### Exercise aim:
Nothing before the line containing "1. Install Sysdig on AlmaLinux 8" belongs in the answer; quote that line and all lines after it through the end of the material, word for word.

-- Opening Marker --

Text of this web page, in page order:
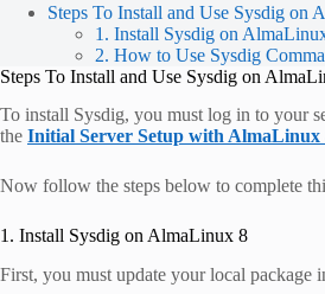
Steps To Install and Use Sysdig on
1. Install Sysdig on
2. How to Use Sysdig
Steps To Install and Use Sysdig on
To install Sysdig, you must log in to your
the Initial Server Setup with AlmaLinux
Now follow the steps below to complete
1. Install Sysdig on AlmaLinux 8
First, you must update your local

-- Closing Marker --

### Answer for the task:
1. Install Sysdig on AlmaLinux 8
First, you must update your local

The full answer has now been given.